How old does something have to be to become a memory? The obvious and easy answer is, just a minute or two. But that isn't the memories I'm thinking about. I'm thinking about older memories, but how old? Weeks, months, years? Was a day when a week seemed like an awful long time. Remember waiting for Christmas or your birthday, how long that was. Remember when Mom or Dad would say, we'll see. It took forever for them to see and sometimes they never saw at all. Then somewhere along the way the weeks and months just all blend together and a year goes by. I'm at the point where I'm counting decades. It's like being young again, in the interest of brevity, I'm counting by tens!
It's beginning to seem to me like a memory has to be ten years old to qualify. That thought came to me as I looked at my "memories" page on Facebook. I usually click on that each morning to see what I was talking about last year and the years before. This morning I saw where I had gone on vacation to Sedona Arizona nine years ago. Doesn't seem like it was that long ago. Yesterday I went to tend the grave of my daughters in laws father and there is a red rock from Sedona on that stone. Been there nine years already, he's been there ten. I also saw a photograph of my granddaughter, in her dance outfit, when she was eleven. How cute she was and now she is twenty one, all grown up on the outside and still that little girl to me. I remember when that happened with my own children too, happens awful fast. All just a memory now.
How long does it take before you will talk about things of the past. That is to say the things that are perhaps unpleasant or less than flattering. My grandmother would say never speak ill of the dead. I don't recall her saying much about the living other than, if you don't have anything nice to say, don't say anything at all. I did notice there were times when even she didn't follow that advice. But it was usually when the event being described, being remembered, wouldn't cause any harm. That was because either the person/event being talked about had already admitted to being wrong or apologetic. Then it was alright to bring that stuff up.

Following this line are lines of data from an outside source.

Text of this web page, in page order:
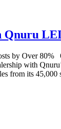
Qnuru
by Over
with
from its 45,000
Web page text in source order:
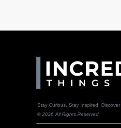
Stay Curious. Stay Inspired. Discover
© 2026 All Rights Reserved
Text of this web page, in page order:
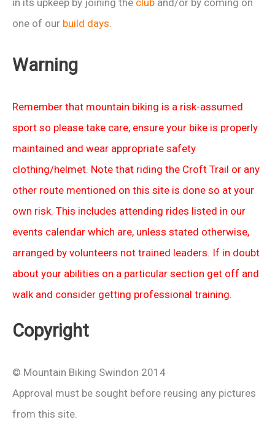
in its upkeep by joining the club and/or by coming on
one of our build days.
Warning
Remember that mountain biking is a risk-assumed
sport so please take care, ensure your bike is properly
maintained and wear appropriate safety
clothing/helmet. Note that riding the Croft Trail or any
other route mentioned on this site is done so at your
own risk. This includes attending rides listed in our
events calendar which are, unless stated otherwise,
arranged by volunteers not trained leaders. If in doubt
about your abilities on a particular section get off and
walk and consider getting professional training.
Copyright
© Mountain Biking Swindon 2014
Approval must be sought before reusing any pictures
from this site.
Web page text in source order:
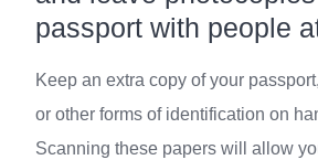
passport with people
Keep an extra copy of your passport,
or other forms of identification on
Scanning these papers will allow
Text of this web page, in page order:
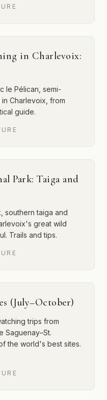
in Charlevoix:
le Pélican, semi-
Charlevoix, from
guide.
Park: Taiga and
southern taiga and
great wild
Trails and tips.
(July–October)
trips from
Saguenay–St.
the world's best sites.
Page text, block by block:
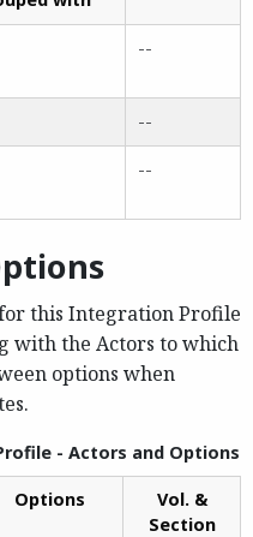
--
--
--
this Integration Profile
with the Actors to which
options when
- Actors and Options
Options
Vol. &
Section
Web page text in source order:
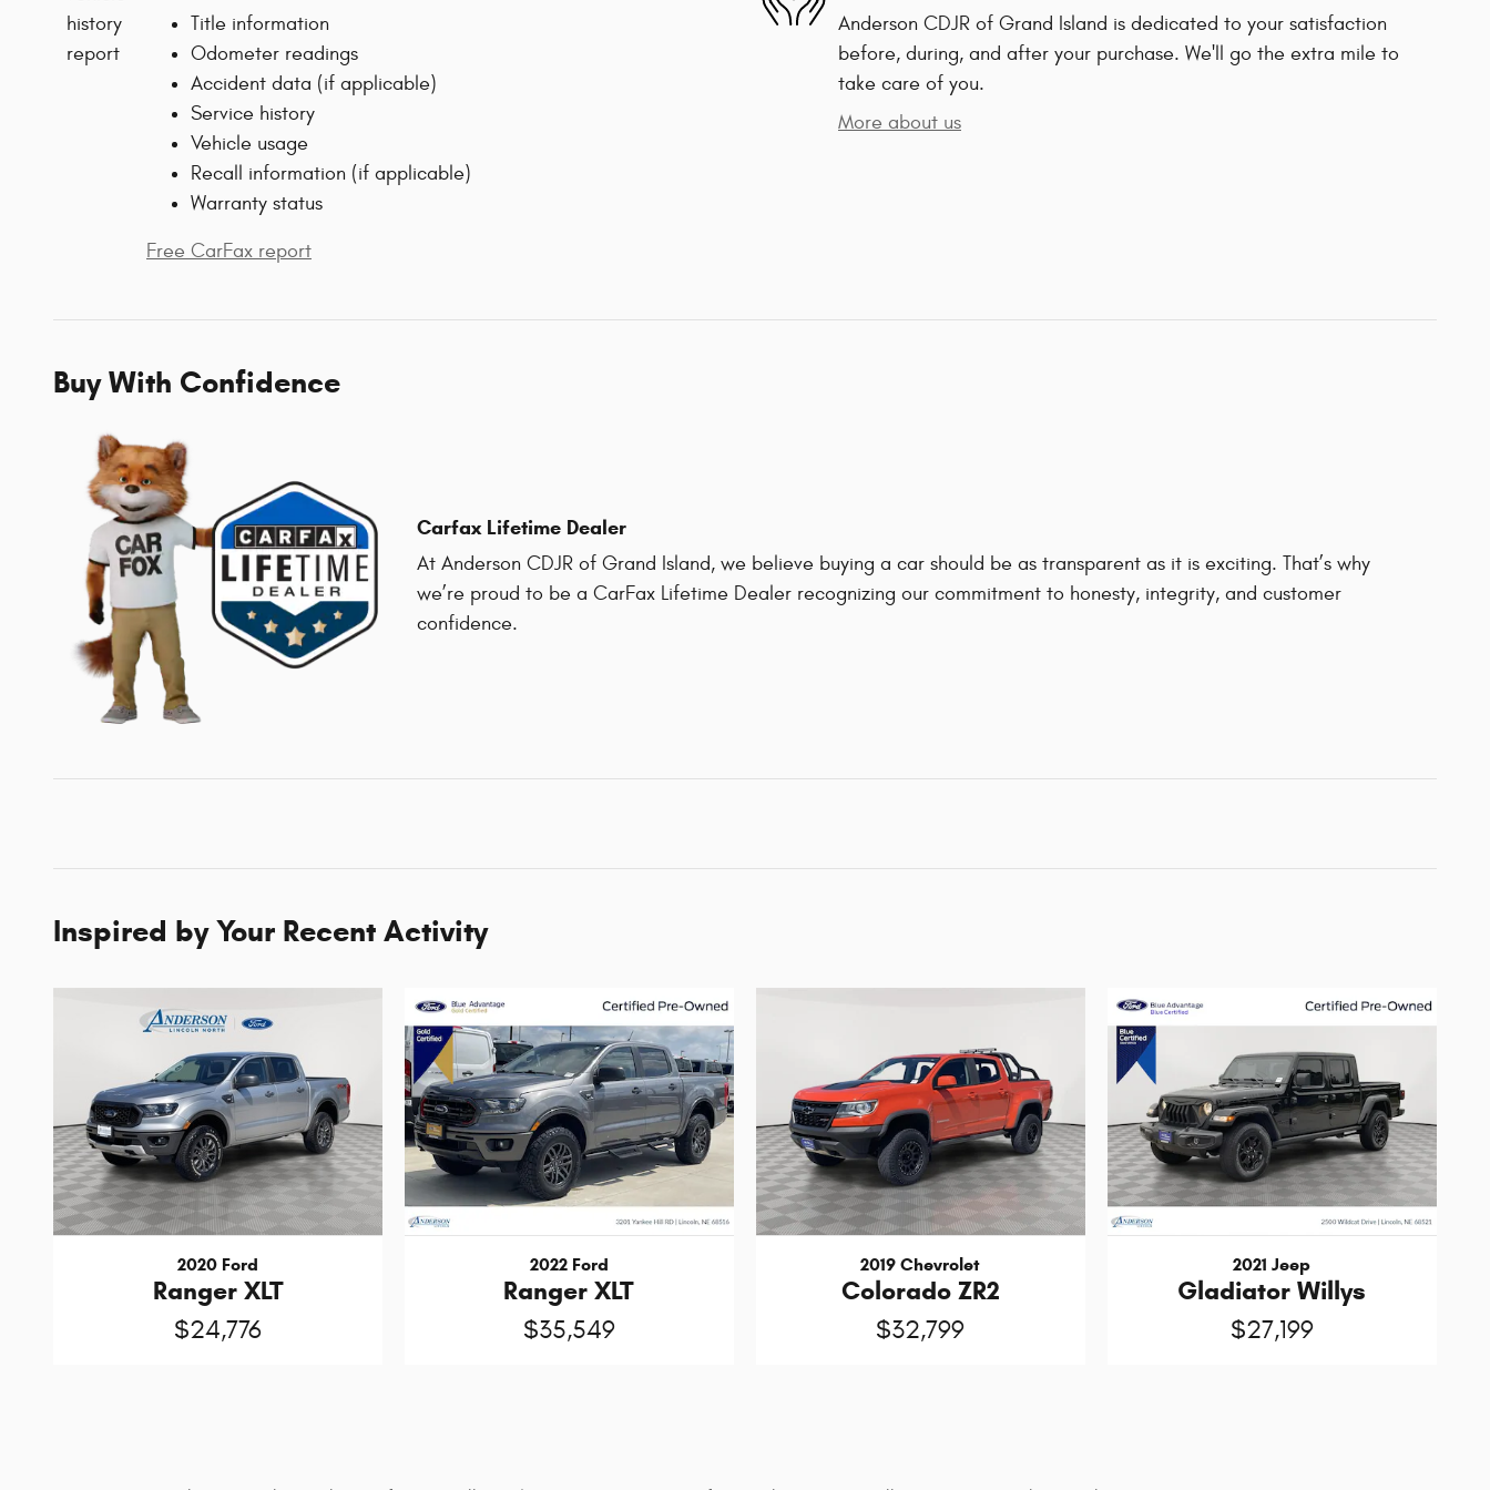
Title information
Odometer readings
Accident data (if applicable)
Service history
Vehicle usage
Recall information (if applicable)
Warranty status
Free CarFax report
Anderson CDJR of Grand Island is dedicated to your satisfaction
before, during, and after your purchase. We'll go the extra mile to
take care of you.
More about us
Buy With Confidence
Carfax Lifetime Dealer
At Anderson CDJR of Grand Island, we believe buying a car should be as transparent as it is exciting. That’s why
we’re proud to be a CarFax Lifetime Dealer recognizing our commitment to honesty, integrity, and customer
confidence.
Inspired by Your Recent Activity
2020 Ford
Ranger XLT
$24,776
2022 Ford
Ranger XLT
$35,549
2019 Chevrolet
Colorado ZR2
$32,799
2021 Jeep
Gladiator Willys
$27,199
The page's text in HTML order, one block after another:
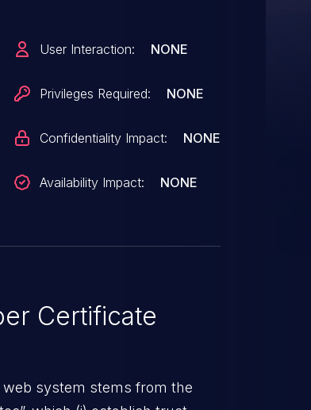
User Interaction: NONE
Privileges Required: NONE
Confidentiality Impact: NONE
Availability Impact: NONE
Certificate
system stems from the
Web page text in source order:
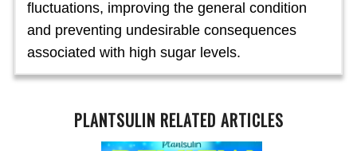
fluctuations, improving the general condition
and preventing undesirable consequences
associated with high sugar levels.
PLANTSULIN RELATED ARTICLES
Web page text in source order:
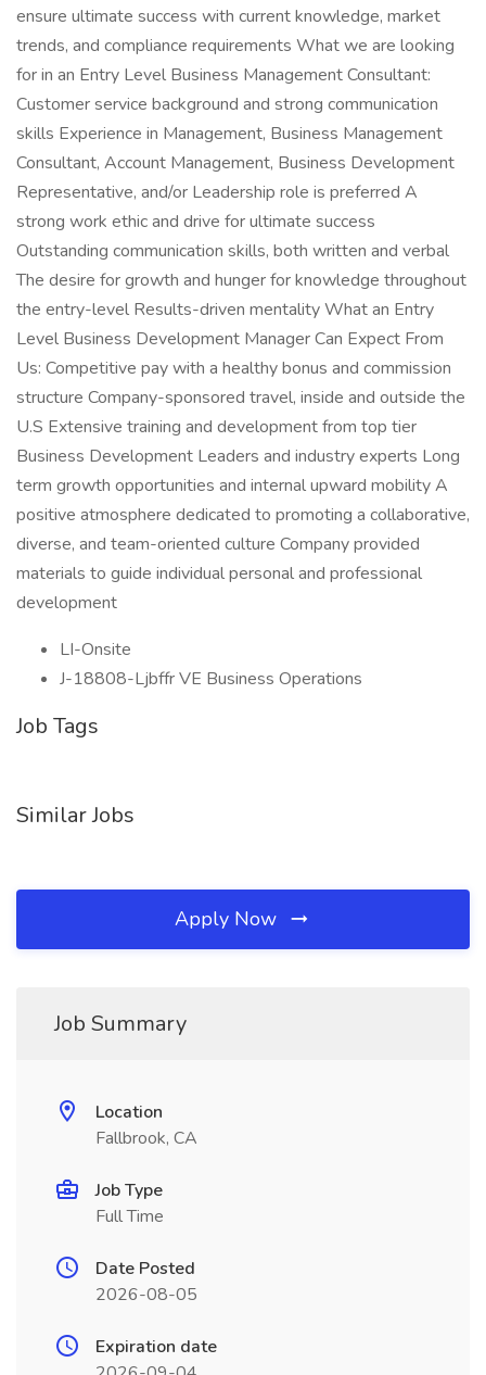
ensure ultimate success with current knowledge, market
trends, and compliance requirements What we are looking
for in an Entry Level Business Management Consultant:
Customer service background and strong communication
skills Experience in Management, Business Management
Consultant, Account Management, Business Development
Representative, and/or Leadership role is preferred A
strong work ethic and drive for ultimate success
Outstanding communication skills, both written and verbal
The desire for growth and hunger for knowledge throughout
the entry-level Results-driven mentality What an Entry
Level Business Development Manager Can Expect From
Us: Competitive pay with a healthy bonus and commission
structure Company-sponsored travel, inside and outside the
U.S Extensive training and development from top tier
Business Development Leaders and industry experts Long
term growth opportunities and internal upward mobility A
positive atmosphere dedicated to promoting a collaborative,
diverse, and team-oriented culture Company provided
materials to guide individual personal and professional
development
LI-Onsite
J-18808-Ljbffr VE Business Operations
Job Tags
Similar Jobs
Apply Now
Job Summary
Location
Fallbrook, CA
Job Type
Full Time
Date Posted
2026-08-05
Expiration date
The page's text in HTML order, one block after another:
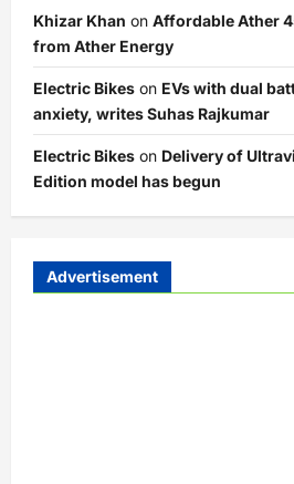
Khizar Khan on Affordable Ather
from Ather Energy
Electric Bikes on EVs with dual
anxiety, writes Suhas Rajkumar
Electric Bikes on Delivery of
Edition model has begun
Advertisement
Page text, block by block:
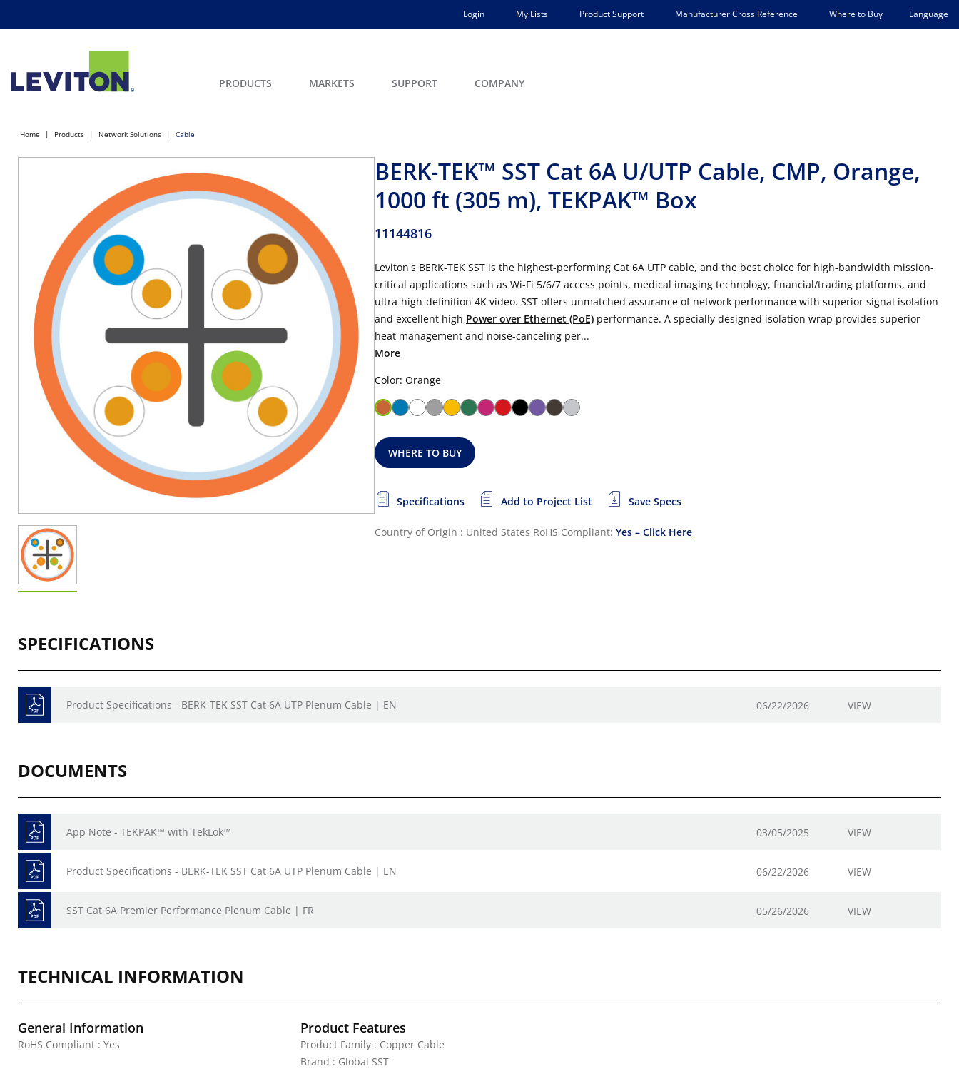
Login My Lists Product Support Manufacturer Cross Reference Where to Buy Language
PRODUCTS MARKETS SUPPORT COMPANY
Home Products Network Solutions Cable
BERK-TEK™ SST Cat 6A U/UTP Cable, CMP, Orange,
1000 ft (305 m), TEKPAK™ Box
11144816
Leviton's BERK-TEK SST is the highest-performing Cat 6A UTP cable, and the best choice for high-bandwidth mission-
critical applications such as Wi-Fi 5/6/7 access points, medical imaging technology, financial/trading platforms, and
ultra-high-definition 4K video. SST offers unmatched assurance of network performance with superior signal isolation
and excellent high Power over Ethernet (PoE) performance. A specially designed isolation wrap provides superior
heat management and noise-canceling per...
More
Color: Orange
WHERE TO BUY
Specifications Add to Project List Save Specs
Country of Origin : United States RoHS Compliant: Yes – Click Here
SPECIFICATIONS
Product Specifications - BERK-TEK SST Cat 6A UTP Plenum Cable | EN 06/22/2026 VIEW
DOCUMENTS
App Note - TEKPAK™ with TekLok™ 03/05/2025 VIEW
Product Specifications - BERK-TEK SST Cat 6A UTP Plenum Cable | EN 06/22/2026 VIEW
SST Cat 6A Premier Performance Plenum Cable | FR 05/26/2026 VIEW
TECHNICAL INFORMATION
General Information
RoHS Compliant : Yes
Product Features
Product Family : Copper Cable
Brand : Global SST
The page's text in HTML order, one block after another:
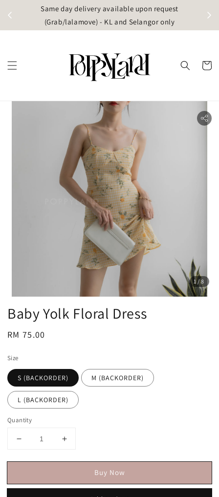
Same day delivery available upon request
(Grab/lalamove) - KL and Selangor only
1/8
Baby Yolk Floral Dress
Regular
RM 75.00
Size
S (BACKORDER) M (BACKORDER)
L (BACKORDER)
Quantity
Buy Now
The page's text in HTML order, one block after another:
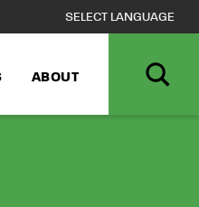
ABOUT
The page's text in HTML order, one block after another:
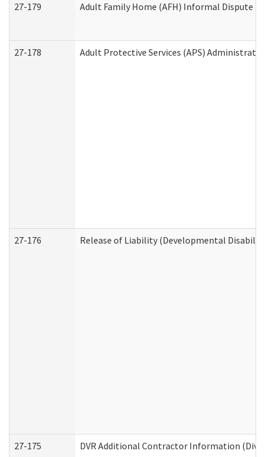
27-179 Adult Family Home (AFH) Informal Dispute
27-178 Adult Protective Services (APS)
27-176 Release of Liability (Developmental
27-175 DVR Additional Contractor Information
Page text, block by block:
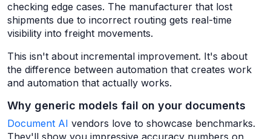
checking edge cases. The manufacturer that lost
shipments due to incorrect routing gets real-time
visibility into freight movements.
This isn't about incremental improvement. It's about
the difference between automation that creates work
and automation that actually works.
Why generic models fail on your documents
Document AI vendors love to showcase benchmarks.
They'll show you impressive accuracy numbers on
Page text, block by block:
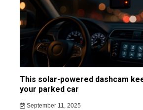
This solar-powered dashcam
your parked car
September 11, 2025
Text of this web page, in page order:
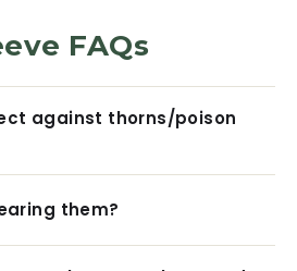
FAQs
against thorns/poison
them?
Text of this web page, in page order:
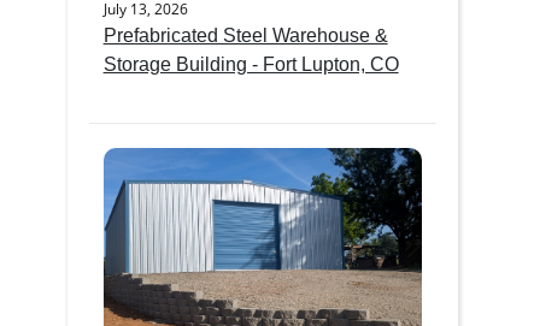
July 13, 2026
Prefabricated Steel Warehouse &
Storage Building - Fort Lupton, CO
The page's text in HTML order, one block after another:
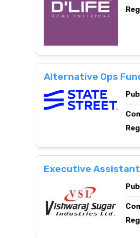
Alternative Ops
Executive
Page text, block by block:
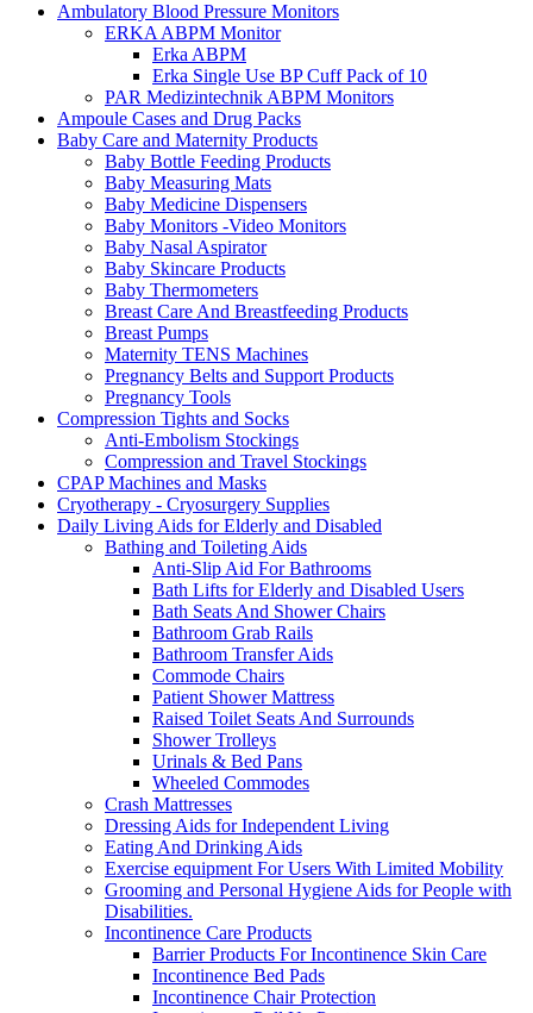
Ambulatory Blood Pressure Monitors
ERKA ABPM Monitor
Erka ABPM
Erka Single Use BP Cuff Pack of 10
PAR Medizintechnik ABPM Monitors
Ampoule Cases and Drug Packs
Baby Care and Maternity Products
Baby Bottle Feeding Products
Baby Measuring Mats
Baby Medicine Dispensers
Baby Monitors -Video Monitors
Baby Nasal Aspirator
Baby Skincare Products
Baby Thermometers
Breast Care And Breastfeeding Products
Breast Pumps
Maternity TENS Machines
Pregnancy Belts and Support Products
Pregnancy Tools
Compression Tights and Socks
Anti-Embolism Stockings
Compression and Travel Stockings
CPAP Machines and Masks
Cryotherapy - Cryosurgery Supplies
Daily Living Aids for Elderly and Disabled
Bathing and Toileting Aids
Anti-Slip Aid For Bathrooms
Bath Lifts for Elderly and Disabled Users
Bath Seats And Shower Chairs
Bathroom Grab Rails
Bathroom Transfer Aids
Commode Chairs
Patient Shower Mattress
Raised Toilet Seats And Surrounds
Shower Trolleys
Urinals & Bed Pans
Wheeled Commodes
Crash Mattresses
Dressing Aids for Independent Living
Eating And Drinking Aids
Exercise equipment For Users With Limited Mobility
Grooming and Personal Hygiene Aids for People with
Disabilities.
Incontinence Care Products
Barrier Products For Incontinence Skin Care
Incontinence Bed Pads
Incontinence Chair Protection
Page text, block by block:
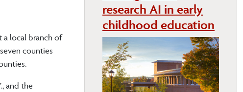
a local branch of
counties
and the
research AI in early
childhood education
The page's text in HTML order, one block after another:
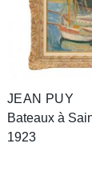
JEAN PUY
Bateaux à
1923
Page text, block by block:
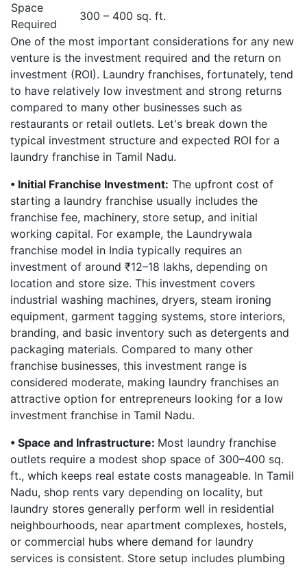
Space
Required
300 – 400 sq. ft.
One of the most important considerations for any new
venture is the investment required and the return on
investment (ROI). Laundry franchises, fortunately, tend
to have relatively low investment and strong returns
compared to many other businesses such as
restaurants or retail outlets. Let's break down the
typical investment structure and expected ROI for a
laundry franchise in Tamil Nadu.
• Initial Franchise Investment: The upfront cost of
starting a laundry franchise usually includes the
franchise fee, machinery, store setup, and initial
working capital. For example, the Laundrywala
franchise model in India typically requires an
investment of around ₹12–18 lakhs, depending on
location and store size. This investment covers
industrial washing machines, dryers, steam ironing
equipment, garment tagging systems, store interiors,
branding, and basic inventory such as detergents and
packaging materials. Compared to many other
franchise businesses, this investment range is
considered moderate, making laundry franchises an
attractive option for entrepreneurs looking for a low
investment franchise in Tamil Nadu.
• Space and Infrastructure: Most laundry franchise
outlets require a modest shop space of 300–400 sq.
ft., which keeps real estate costs manageable. In Tamil
Nadu, shop rents vary depending on locality, but
laundry stores generally perform well in residential
neighbourhoods, near apartment complexes, hostels,
or commercial hubs where demand for laundry
services is consistent. Store setup includes plumbing

It happens when you reach a degree of objectivity. That's my thought anyway. It takes a different length of time to reach that in each instance. Those closest to you taking the longest time and those on the other end of that spectrum the least. By the least I mean, right now, immediately. Then the quest becomes, forget about it! Turns out forgetting isn't as easy as remembering. That's just another of those ironic little things in life. Just another reason I think God has a sense of humor. He already has that sense of objectivity that we all strive to achieve, or should try to achieve anyway. Our memories should become like a well worn pair of shoes, comfortable. And like shoes it takes time and distance to get that level of comfort. That coupled with the ability to place yourself outside of the memory. When you can view those memories like a slide show it's time to share them. And yes, sometimes those memories will be received the same as those proverbial home movies we have all heard about. Do people share vacation videos these days? I don't think so, just post them on social media platforms.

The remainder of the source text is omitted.